The constituent had hired his own lawyer, but his mother ended up having to leave the home after falling behind on associated taxes.

“She just fell further and further behind, and did not tell [her son] until it was too late, when she was getting the notices threatening to evict her from the house,” Turner said. “And she was then, of course, extremely upset because that was the house that she had lived in — and thought she would die in — because she had lived there for 60 years.”

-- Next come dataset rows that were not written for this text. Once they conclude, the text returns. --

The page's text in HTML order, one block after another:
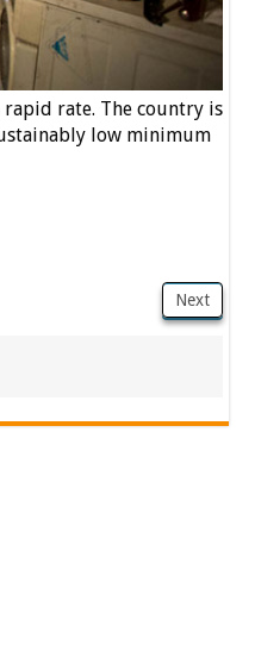
rate. The country is
low minimum
Next
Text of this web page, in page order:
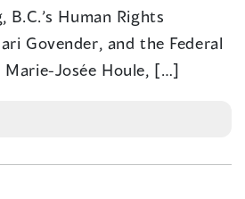
Human Rights
Govender, and the Federal
Marie-Josée Houle, […]
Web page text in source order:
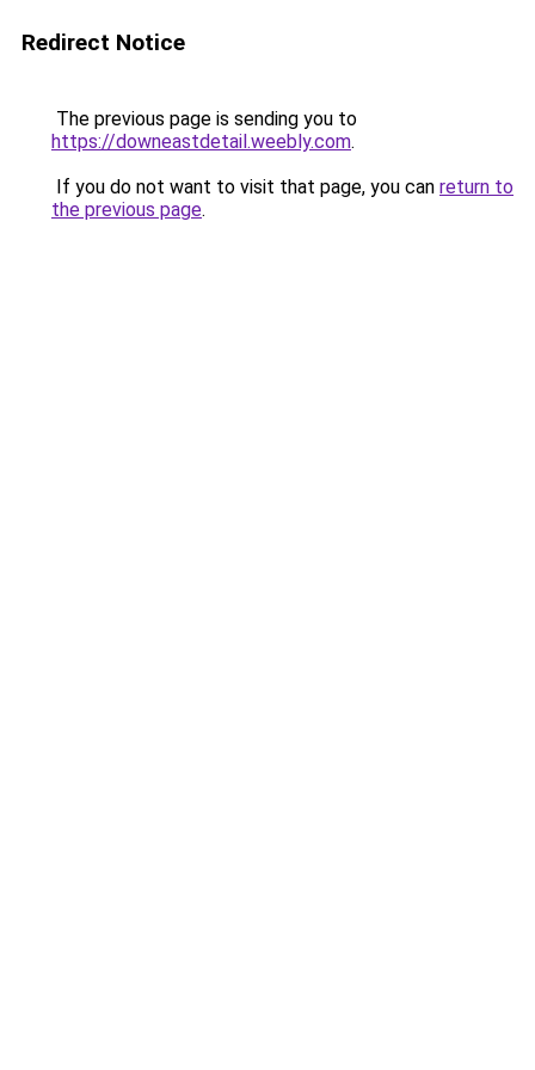
Redirect Notice
The previous page is sending you to
https://downeastdetail.weebly.com.
If you do not want to visit that page, you can return to
the previous page.
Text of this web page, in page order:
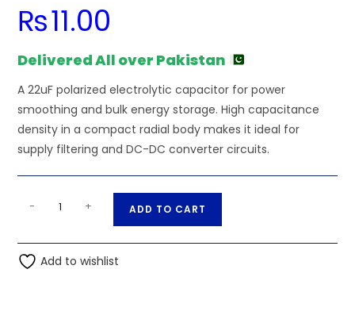
₨11.00
Delivered All over Pakistan
A 22uF polarized electrolytic capacitor for power
smoothing and bulk energy storage. High capacitance
density in a compact radial body makes it ideal for
supply filtering and DC-DC converter circuits.
Polar
Radial
- + ADD TO CART
t
Add to wishlist
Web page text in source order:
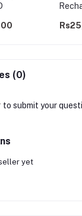
(0)
to submit your
yet
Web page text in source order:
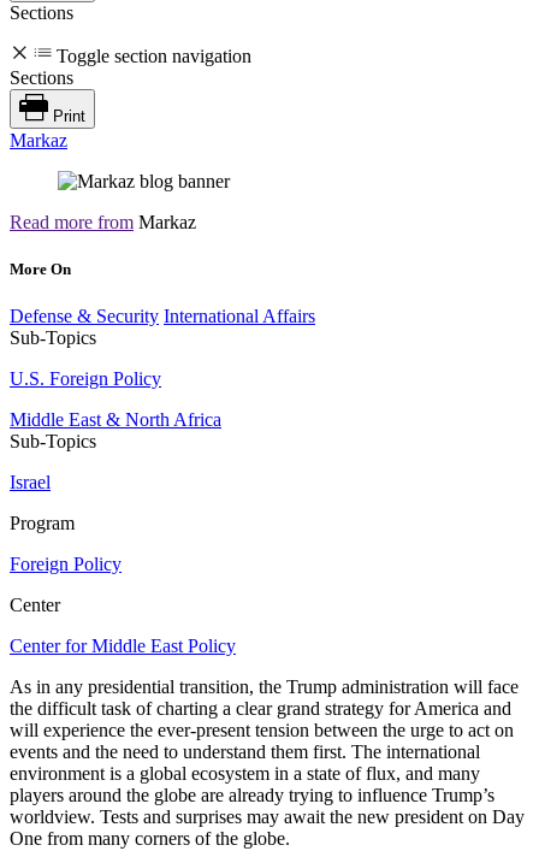
Sections
Toggle section navigation
Sections
Print
Markaz
Read more from Markaz
More On
Defense & Security International Affairs
Sub-Topics
U.S. Foreign Policy
Middle East & North Africa
Sub-Topics
Israel
Program
Foreign Policy
Center
Center for Middle East Policy
As in any presidential transition, the Trump administration will face
the difficult task of charting a clear grand strategy for America and
will experience the ever-present tension between the urge to act on
events and the need to understand them first. The international
environment is a global ecosystem in a state of flux, and many
players around the globe are already trying to influence Trump’s
worldview. Tests and surprises may await the new president on Day
One from many corners of the globe.

The home, Turner added, had been built by the woman’s late husband in the mid-1950s. That made the senator concerned about the reverse mortgage industry’s marketing activities to borrowers, particularly those who might be dealing with the recent loss of a spouse.

Industry response

Turner’s bill would have a “chilling” effect on reverse mortgage business in the state of New Jersey, according to a letter submitted to the lawmaker’s office on Feb. 13 by the National Reverse Mortgage Lenders Association (NRMLA).

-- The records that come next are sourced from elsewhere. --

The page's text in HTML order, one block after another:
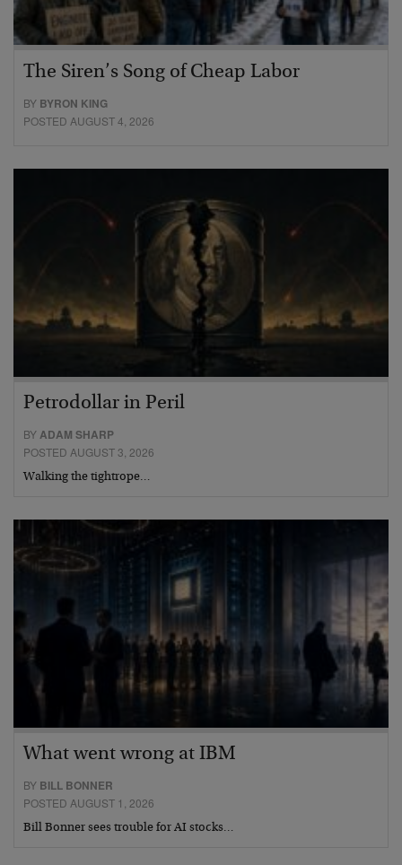
The Siren’s Song of Cheap Labor
BY BYRON KING
POSTED AUGUST 4, 2026
Petrodollar in Peril
BYADAM SHARP
POSTED AUGUST 3, 2026
Walking the tightrope…
What went wrong at IBM
BY BILL BONNER
POSTED AUGUST 1, 2026
Bill Bonner sees trouble for AI stocks…
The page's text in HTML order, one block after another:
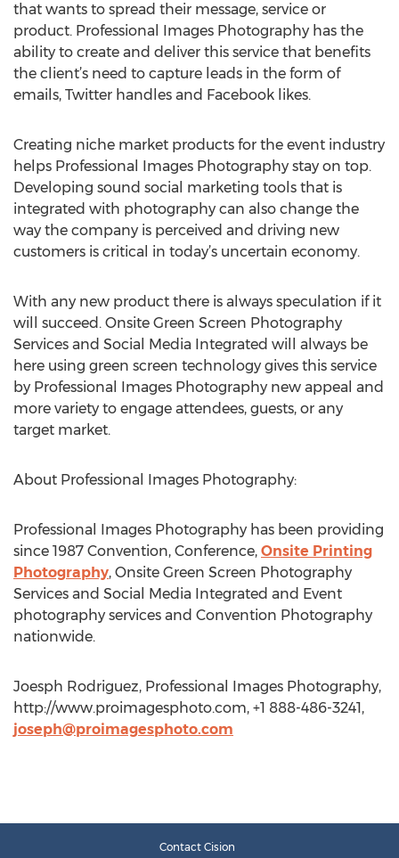
that wants to spread their message, service or
product. Professional Images Photography has the
ability to create and deliver this service that benefits
the client’s need to capture leads in the form of
emails, Twitter handles and Facebook likes.
Creating niche market products for the event industry
helps Professional Images Photography stay on top.
Developing sound social marketing tools that is
integrated with photography can also change the
way the company is perceived and driving new
customers is critical in today’s uncertain economy.
With any new product there is always speculation if it
will succeed. Onsite Green Screen Photography
Services and Social Media Integrated will always be
here using green screen technology gives this service
by Professional Images Photography new appeal and
more variety to engage attendees, guests, or any
target market.
About Professional Images Photography:
Professional Images Photography has been providing
since 1987 Convention, Conference, Onsite Printing
Photography, Onsite Green Screen Photography
Services and Social Media Integrated and Event
photography services and Convention Photography
nationwide.
Joesph Rodriguez, Professional Images Photography,
http://www.proimagesphoto.com, +1 888-486-3241,
joseph@proimagesphoto.com
Contact Cision

When asked if she had seen the letter, Turner said it had not yet arrived at her office as Friday.

NRMLA contends that the in-person requirement would dampen reverse mortgage availability in the state, primarily since most reverse mortgages originated in New Jersey are Federal Housing Administration (FHA)-sponsored Home Equity Conversion Mortgages (HECMs).

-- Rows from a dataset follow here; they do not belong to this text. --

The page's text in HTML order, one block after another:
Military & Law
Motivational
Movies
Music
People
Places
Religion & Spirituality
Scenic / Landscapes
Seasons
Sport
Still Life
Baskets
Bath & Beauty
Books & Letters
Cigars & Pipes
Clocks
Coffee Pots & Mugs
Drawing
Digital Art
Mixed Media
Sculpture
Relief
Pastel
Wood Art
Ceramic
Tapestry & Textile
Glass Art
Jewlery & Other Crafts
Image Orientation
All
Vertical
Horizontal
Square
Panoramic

FHA’s HECM program already requires counseling prior to the closing of a reverse mortgage from agencies approved by the U.S. Department of Housing and Urban Development (HUD), and HUD requirements dictate that “clients may receive telephone counseling unless such counseling is prohibited in their state.”

“[W]e further note that, as of today, it appears that only […] six counseling agencies in New Jersey are approved by HUD to provide reverse mortgage counseling,” NRMLA wrote.

NRMLA also points out that an in-person counseling requirement is not imposed by FHA or HUD for HECM loans, and that such a requirement in New Jersey would “have the unintended consequence of decreasing the availability of reverse mortgage counseling while simultaneously imposing unnecessary hardships on New Jersey seniors seeking a reverse mortgage loan,” the letter stated.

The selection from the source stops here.